Y la historia macabra del bioterrorismo, no es improbable, pues a mí no me cuadran los lugares y los tiempos de aparición del mal, “la burra no era arisca”…
Y aquí nos tienen como idiotas, obligándonos a que nos quedemos en casa, a que paremos todas las actividades  económicas no esenciales (discutible cuales son); alejados de todo y de todos; diciéndonos que todo depende de nosotros; invitan a que nos lavemos las manos y que usemos ciertos productos de higiene y desinfección; algunos dicen que nos pongamos mascarillas, otros que no; no hay claridad en la conveniencia de hacer muchas pruebas y menos en la veracidad de las pruebas rápidas; ya nos convirtieron en expertos en contar muertos, en analizar curvas de contagio, en hacer proyecciones matemáticas, etcétera; como si los ciudadanos comunes y corrientes del mundo fuéramos los responsables de lo que está pasando; cuando fueron los científicos y autoridades de muchos organismos
internacionales, los cuales por omisión, comisión, incapacidad, silencio cómplice, inacción o protección de intereses oscuros y perversos, los que nos tienen en esta difícil situación, no simplemente de salud, sino económica, política y social.

Las medidas de distanciamiento e higiene son indispensables en este momento, la duda es si no se pudo evitar todo esto; y, no vaya a ser que la cura sea peor que la propia enfermedad.


Es inaceptable que digan estos científicos que una vacuna para controlar el mal se lleve casi dos años, pues ya existen en el mercado vacunas para otras especies de animales, las cuales están hechas para combatir otras variedades de Coronavirus; ello indica que los protocolos y tecnologías para producir vacunas contra este virus existe, faltaría simplemente afinar la producción para la variedad SARS-2 y las pruebas de bioseguridad, no se estaría partiendo de cero.

Pero “ya parece que apareció el peine”, en un reportaje de hace pocos días realizado por la agencia de noticias BBC (busque esta liga shorturl.at/ egn18), el cual no he visto que sea desmentido ni rebatido por la OMS. La doctora María Elena Botazzi y el doctor Peter Hotez dirigentes del laboratorio de la Escuela Nacional de Medicina Tropical
del Colegio Baylor de Medicina, de Houston, Texas, en los EUA; señalan que en 2002 otro Coronavirus provocó lo que en su momento llamaron SARS; se determinó que era de origen animal y muchos se pusieron a trabajar para obtener una vacuna. Años después surgió otro letal Coronavirus que provocó muchas muertes y le llamaron MERS-CoV, el cual  parentemente se originó en camellos y pasó a humanos.

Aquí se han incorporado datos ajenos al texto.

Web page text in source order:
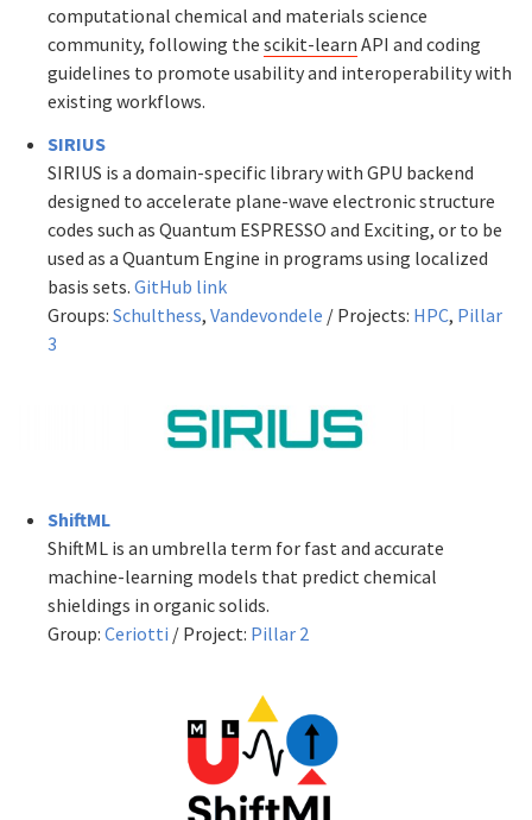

Ya han pasado muchos años de ambos eventos y aún no hay vacunas para esas enfermedades por diversas e incomprensibles razones. El virus que hoy nos trae de cabeza y al borde del colapso mundial, es 8% parecido a los anteriores y si se hubieran continuado los protocolosde investigación y producción de una vacuna, hoy sólo faltarían las pruebas biológicas para esta variedad, señalan los doctores.

Finalmente, ni a los laboratorios, ni a los organismos internacionales y tampoco a los gobiernosles interesó la idea de producir vacunas para el SARS y el MERS, pues consideraron que producirlas, no era un negocio atractivo ni
rentable, concluyeron estos investigadores. La OMS debe tener (no he oído que lo hayan hecho en esta tragedia) sistemas de vigilancia epidemiológica, mecanismos de monitoreo de enfermedades y un sistema de inteligencia (espionaje), para ir un paso adelante de los riesgos sanitarios; ahora nos dicen que esto apareció en un mercado chino y que no había antecedentes, lo cual es poco creíble.

Con toda la información que seguro tienen y guardaron muy celosamente, con los recursos que manejan, con la cantidad de científicos del más alto nivel que conforman estas instituciones, con todos los laboratorios de investigación
públicos y de la industria farmacéutica privada, con todos los adelantos biotecnológicos, con herramientas como la nanotecnología, la informática, la robótica y muchas otras más modernas y sofisticadas, no es justo ni correcto que la
humanidad esté viviendo una situación como la actual, alguien no hizo bien su chamba.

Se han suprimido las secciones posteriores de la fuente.